- Born: Louis Gabriel Kleineh 1808 Rietberg, Kingdom of Westphalia (present-day Germany)
- Died: 1874 (aged 65–66) Helsinki, Grand Duchy of Finland
- Citizenship: Grand Duchy of Finland;
- Occupations: Hotelier, restaurateur

= Louis Kleineh =

Louis Gabriel Kleineh (1808–1874) was a German-born hotelier and restaurateur in Finland. He played a central role in the development of Helsinki's hotel and restaurant trade in the mid-nineteenth century. He is regarded as the city's first truly significant restaurateur, and over several decades ran the most influential establishments in the Finnish capital, including the Society House (Societetshuset), Brunnshuset, and Hotel Kleineh. Through his work he laid the foundations for later figures in the trade, most notably Carl Kämp.

== Biography ==

=== Background ===
After Helsinki became the capital of the Grand Duchy of Finland — an autonomous part of the Russian Empire — in 1812, and the university was relocated there from Turku in 1828, the city developed a lively cultural and social life. Hotels, restaurants, and cafés gathered around the central administrative districts between Senate Square and the Market Square, and along the Esplanade. The seaside spa at Ulrikasborg and its associated Brunnshuset bathhouse, opened in 1838, became particularly important for tourism.

A pioneer in the trade was Cajsa Wahllund, originally from the Swedish province of Värmland and previously active in Turku. In 1819 she moved to Helsinki, where she ran several hotels and restaurants, including the Old Society House at the Market Square and an outdoor restaurant in Kaisaniemi Park founded in 1837, which came to bear her name. It was into this environment that Louis Kleineh arrived in 1840. Born in Rietberg in Westphalia, he belonged to a family of Prussian origin that had originally borne the name Kleinheinrich. He married Maria Christina Forsell, from a soldier and burgher family in Fredrikshamn, and later became a Finnish citizen. The couple first lived at Sveaborg, the sea fortress off Helsinki, where Kleineh served as steward of the noblemen's club, before settling in the city.

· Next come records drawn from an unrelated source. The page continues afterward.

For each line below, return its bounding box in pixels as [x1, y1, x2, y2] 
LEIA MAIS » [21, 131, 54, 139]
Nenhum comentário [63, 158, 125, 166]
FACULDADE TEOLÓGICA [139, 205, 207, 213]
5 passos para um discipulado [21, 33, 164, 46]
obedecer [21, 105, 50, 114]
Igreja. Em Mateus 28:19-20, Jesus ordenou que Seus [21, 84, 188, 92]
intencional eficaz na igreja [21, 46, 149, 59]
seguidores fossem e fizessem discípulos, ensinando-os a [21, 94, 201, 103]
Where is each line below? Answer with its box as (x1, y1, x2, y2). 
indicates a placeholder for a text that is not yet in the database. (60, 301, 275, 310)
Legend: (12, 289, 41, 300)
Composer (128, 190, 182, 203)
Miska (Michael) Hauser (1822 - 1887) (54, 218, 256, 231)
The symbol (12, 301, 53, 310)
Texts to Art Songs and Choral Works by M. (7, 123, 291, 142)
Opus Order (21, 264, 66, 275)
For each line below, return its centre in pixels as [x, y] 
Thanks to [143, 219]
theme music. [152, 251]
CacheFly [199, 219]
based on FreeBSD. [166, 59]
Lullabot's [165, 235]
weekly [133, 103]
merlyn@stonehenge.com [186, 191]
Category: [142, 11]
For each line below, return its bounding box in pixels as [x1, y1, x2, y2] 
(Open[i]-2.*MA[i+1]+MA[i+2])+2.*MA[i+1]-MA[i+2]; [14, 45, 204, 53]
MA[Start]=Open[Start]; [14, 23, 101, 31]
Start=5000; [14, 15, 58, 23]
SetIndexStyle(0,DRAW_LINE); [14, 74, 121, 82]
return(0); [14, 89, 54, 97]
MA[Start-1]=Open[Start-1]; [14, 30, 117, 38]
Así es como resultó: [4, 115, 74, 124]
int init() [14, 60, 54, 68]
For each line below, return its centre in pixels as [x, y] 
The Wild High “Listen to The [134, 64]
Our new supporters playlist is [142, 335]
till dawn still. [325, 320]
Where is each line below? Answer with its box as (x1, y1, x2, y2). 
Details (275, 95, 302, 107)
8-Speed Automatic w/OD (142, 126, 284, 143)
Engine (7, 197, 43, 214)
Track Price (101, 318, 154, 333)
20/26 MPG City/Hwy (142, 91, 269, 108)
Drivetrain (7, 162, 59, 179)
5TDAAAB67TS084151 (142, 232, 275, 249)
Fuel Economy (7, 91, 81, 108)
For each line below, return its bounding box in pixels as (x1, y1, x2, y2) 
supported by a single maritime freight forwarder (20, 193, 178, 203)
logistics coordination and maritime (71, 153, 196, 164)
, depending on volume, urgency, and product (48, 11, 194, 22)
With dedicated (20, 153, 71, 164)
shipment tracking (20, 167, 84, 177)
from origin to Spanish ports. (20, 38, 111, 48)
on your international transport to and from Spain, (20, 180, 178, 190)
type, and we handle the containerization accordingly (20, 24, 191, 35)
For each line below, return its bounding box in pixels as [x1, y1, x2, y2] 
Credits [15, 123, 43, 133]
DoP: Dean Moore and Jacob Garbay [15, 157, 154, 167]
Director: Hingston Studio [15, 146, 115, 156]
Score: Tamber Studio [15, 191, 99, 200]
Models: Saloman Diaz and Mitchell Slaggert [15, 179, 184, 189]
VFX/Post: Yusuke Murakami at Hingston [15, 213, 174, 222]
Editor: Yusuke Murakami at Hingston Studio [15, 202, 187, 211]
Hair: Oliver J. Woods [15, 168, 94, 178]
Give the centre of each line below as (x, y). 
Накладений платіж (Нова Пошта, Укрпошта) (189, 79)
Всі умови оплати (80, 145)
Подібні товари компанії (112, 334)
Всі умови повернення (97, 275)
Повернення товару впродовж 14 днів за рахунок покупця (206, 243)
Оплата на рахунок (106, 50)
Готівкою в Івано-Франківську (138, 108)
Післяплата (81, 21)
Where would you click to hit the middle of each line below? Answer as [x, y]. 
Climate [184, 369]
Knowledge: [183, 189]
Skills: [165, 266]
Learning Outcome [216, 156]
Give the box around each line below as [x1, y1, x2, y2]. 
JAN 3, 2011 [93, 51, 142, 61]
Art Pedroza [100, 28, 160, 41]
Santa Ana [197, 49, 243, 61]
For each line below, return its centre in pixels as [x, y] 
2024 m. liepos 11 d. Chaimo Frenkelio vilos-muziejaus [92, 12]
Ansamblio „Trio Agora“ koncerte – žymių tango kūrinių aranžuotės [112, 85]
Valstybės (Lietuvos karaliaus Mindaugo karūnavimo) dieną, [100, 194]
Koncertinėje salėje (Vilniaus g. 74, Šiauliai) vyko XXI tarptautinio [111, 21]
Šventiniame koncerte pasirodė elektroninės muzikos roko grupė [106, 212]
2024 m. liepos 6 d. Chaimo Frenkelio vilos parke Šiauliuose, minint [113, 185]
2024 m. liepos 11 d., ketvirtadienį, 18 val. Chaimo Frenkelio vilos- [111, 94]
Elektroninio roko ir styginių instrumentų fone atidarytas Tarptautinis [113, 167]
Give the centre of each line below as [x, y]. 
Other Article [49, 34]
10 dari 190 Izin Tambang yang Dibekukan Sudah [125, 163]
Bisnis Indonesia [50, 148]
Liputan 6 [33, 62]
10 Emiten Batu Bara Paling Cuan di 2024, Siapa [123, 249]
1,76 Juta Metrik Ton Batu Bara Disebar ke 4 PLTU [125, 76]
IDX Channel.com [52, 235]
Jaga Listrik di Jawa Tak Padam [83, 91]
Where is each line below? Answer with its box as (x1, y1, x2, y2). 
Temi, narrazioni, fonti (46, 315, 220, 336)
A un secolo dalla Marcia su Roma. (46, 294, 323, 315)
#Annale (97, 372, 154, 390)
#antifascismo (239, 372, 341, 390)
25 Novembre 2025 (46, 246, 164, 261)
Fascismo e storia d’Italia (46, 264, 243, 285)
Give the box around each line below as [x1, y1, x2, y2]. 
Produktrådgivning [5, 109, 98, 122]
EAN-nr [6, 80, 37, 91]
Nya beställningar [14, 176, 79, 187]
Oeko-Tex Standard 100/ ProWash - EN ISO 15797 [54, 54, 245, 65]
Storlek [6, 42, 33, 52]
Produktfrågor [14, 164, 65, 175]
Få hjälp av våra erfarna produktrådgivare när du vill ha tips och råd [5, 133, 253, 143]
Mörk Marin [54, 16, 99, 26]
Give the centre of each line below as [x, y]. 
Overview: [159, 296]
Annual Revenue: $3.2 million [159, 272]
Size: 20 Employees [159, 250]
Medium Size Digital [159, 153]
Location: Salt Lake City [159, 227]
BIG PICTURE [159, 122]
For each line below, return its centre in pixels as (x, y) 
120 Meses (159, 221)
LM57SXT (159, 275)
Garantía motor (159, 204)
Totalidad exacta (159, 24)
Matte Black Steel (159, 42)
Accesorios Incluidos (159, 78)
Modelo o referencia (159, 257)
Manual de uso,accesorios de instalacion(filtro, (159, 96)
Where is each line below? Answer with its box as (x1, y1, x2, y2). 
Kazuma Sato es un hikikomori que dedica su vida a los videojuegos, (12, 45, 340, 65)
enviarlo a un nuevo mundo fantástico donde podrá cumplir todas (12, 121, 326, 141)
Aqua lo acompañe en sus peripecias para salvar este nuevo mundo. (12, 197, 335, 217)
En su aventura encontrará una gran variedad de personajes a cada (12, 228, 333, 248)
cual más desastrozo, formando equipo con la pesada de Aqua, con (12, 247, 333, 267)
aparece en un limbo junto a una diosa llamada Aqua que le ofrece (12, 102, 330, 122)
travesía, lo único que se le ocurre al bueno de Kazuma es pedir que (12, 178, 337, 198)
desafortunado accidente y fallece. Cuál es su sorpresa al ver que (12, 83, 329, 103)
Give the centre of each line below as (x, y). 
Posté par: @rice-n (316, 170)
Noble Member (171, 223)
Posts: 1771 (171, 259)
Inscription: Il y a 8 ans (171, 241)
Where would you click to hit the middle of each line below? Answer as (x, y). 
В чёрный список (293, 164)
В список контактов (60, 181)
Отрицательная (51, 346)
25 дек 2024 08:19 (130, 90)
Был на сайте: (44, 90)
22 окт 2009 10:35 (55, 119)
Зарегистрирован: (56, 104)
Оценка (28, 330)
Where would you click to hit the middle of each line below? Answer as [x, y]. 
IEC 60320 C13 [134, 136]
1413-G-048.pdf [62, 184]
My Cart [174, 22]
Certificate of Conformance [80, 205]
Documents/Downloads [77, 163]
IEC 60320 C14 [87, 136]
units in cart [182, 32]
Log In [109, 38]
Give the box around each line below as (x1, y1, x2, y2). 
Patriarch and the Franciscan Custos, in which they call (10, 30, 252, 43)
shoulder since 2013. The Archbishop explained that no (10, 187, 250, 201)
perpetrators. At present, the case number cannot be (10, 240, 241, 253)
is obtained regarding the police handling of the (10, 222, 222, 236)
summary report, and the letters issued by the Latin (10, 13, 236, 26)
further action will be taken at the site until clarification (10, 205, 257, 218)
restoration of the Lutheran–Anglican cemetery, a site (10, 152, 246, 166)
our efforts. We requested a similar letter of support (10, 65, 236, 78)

=== The Society House and Brunnshuset ===
Kleineh soon opened his own establishment, the Hôtel de S:t Petersbourg, at Unionsgatan. His professional skill and energy attracted wide admiration, and in 1843 he was appointed manager of the Old Society House. Under his direction it developed into a centre of the capital's cultural and academic life, hosting grand banquets, concerts, and theatrical performances. The Swedish soprano Jenny Lind performed there in 1843, and in 1852 the Society House was the venue for the world premiere of Kung Karls jakt, the first opera composed in Finland, with a libretto by Zacharias Topelius and music by Fredrik Pacius. In 1857 the explorer Adolf Erik Nordenskiöld delivered a noted patriotic speech at the Society House that brought him into conflict with the Russian imperial authorities and ultimately led to his exile from Finland.

Alongside his work at the Society House, Kleineh ran the restaurant at Brunnshuset during several summers in the 1840s and 1850s. He worked to develop the area into a popular leisure destination.